Task goal
Copy each line of the records below, from the first through the one that contains "properly drained will", exactly as written.

● ● ● ● ●

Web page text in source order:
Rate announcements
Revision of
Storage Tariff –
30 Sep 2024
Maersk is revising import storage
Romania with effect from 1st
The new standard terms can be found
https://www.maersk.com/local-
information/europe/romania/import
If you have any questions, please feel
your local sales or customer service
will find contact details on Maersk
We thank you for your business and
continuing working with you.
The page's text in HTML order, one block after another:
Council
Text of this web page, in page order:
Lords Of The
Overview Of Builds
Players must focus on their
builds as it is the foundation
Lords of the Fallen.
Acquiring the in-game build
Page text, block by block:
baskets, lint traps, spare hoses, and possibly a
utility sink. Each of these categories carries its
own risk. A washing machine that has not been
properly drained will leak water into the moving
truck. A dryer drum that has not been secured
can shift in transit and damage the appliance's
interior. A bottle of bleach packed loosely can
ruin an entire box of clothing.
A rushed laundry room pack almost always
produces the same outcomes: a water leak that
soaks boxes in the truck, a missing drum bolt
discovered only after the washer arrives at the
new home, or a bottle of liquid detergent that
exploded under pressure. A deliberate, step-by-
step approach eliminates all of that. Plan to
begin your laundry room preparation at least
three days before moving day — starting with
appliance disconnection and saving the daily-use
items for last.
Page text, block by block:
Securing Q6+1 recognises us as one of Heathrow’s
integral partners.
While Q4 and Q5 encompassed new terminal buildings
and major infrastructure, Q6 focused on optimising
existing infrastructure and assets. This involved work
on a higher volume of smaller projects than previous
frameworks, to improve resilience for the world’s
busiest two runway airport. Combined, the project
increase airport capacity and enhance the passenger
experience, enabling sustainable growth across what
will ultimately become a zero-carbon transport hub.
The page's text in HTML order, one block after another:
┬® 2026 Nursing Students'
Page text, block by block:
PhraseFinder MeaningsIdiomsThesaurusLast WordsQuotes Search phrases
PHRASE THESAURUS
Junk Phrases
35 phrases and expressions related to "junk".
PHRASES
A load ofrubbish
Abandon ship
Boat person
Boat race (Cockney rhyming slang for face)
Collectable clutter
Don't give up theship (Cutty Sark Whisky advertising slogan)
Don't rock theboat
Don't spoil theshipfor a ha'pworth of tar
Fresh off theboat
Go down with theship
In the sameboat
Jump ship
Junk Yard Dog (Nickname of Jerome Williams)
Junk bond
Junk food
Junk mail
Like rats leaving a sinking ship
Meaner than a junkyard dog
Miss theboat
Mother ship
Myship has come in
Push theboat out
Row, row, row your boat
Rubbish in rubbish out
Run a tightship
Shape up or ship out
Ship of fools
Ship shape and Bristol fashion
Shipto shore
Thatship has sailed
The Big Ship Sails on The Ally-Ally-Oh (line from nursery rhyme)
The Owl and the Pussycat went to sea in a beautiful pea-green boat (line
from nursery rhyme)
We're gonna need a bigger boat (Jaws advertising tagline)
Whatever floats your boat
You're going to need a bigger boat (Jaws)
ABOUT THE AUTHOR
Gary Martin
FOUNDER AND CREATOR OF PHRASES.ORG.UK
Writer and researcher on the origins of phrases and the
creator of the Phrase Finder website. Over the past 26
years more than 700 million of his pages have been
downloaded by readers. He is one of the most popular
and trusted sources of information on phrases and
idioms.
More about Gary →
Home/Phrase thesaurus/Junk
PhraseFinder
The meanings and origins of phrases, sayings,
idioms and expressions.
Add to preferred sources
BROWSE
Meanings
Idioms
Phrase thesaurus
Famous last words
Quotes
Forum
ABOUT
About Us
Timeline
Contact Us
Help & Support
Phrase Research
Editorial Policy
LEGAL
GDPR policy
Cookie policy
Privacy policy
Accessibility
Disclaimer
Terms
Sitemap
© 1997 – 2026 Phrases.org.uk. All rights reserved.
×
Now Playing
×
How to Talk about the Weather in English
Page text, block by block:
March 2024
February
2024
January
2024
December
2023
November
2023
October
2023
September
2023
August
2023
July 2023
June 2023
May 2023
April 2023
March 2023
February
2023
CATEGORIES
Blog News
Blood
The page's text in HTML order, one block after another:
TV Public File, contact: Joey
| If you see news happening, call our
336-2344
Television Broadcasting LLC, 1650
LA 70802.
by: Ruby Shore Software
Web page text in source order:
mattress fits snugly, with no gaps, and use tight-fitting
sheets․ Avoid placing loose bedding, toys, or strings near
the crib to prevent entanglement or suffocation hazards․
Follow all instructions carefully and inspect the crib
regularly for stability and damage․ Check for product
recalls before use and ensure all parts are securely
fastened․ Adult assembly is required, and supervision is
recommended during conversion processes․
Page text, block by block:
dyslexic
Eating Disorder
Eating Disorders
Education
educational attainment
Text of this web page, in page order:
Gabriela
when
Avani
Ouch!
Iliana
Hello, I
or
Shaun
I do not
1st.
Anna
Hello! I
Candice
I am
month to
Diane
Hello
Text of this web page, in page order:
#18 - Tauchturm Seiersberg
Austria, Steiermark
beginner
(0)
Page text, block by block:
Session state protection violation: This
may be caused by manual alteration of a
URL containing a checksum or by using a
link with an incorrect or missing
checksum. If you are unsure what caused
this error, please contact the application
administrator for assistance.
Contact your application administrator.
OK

● ● ● ● ●

Answer area
Web page text in source order:
Rate announcements
Revision of
Storage Tariff –
30 Sep 2024
Maersk is revising import storage
Romania with effect from 1st
The new standard terms can be found
https://www.maersk.com/local-
information/europe/romania/import
If you have any questions, please feel
your local sales or customer service
will find contact details on Maersk
We thank you for your business and
continuing working with you.
The page's text in HTML order, one block after another:
Council
Text of this web page, in page order:
Lords Of The
Overview Of Builds
Players must focus on their
builds as it is the foundation
Lords of the Fallen.
Acquiring the in-game build
Page text, block by block:
baskets, lint traps, spare hoses, and possibly a
utility sink. Each of these categories carries its
own risk. A washing machine that has not been
properly drained will leak water into the moving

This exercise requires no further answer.